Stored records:
##########

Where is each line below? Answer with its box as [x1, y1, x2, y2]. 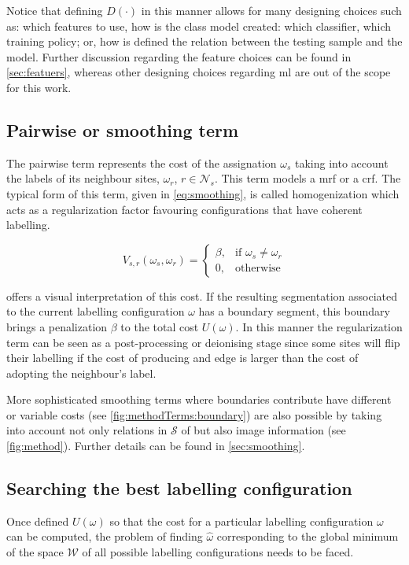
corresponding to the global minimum [216, 528, 399, 545]
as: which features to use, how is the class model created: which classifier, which [6, 17, 392, 34]
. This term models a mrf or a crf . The [214, 170, 401, 186]
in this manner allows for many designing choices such [141, 2, 402, 18]
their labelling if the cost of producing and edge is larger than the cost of [6, 349, 359, 366]
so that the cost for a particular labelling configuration [109, 512, 374, 529]
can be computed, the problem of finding [6, 528, 203, 545]
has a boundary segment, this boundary [198, 303, 390, 319]
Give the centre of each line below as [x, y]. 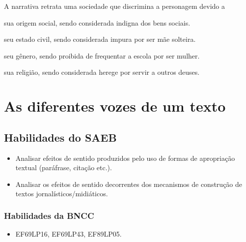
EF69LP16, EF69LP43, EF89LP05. [68, 234]
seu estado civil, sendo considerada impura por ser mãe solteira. [100, 39]
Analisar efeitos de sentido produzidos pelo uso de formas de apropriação [125, 158]
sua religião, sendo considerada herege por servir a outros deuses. [102, 72]
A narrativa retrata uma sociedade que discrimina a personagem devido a [115, 6]
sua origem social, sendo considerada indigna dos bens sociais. [97, 22]
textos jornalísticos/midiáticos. [62, 194]
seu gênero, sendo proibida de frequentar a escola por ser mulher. [102, 55]

##########

[Task objective]:
Counting only lines that contain the word "labelling", state how many appear in the entries, and add nothing.

[Written answer]:
2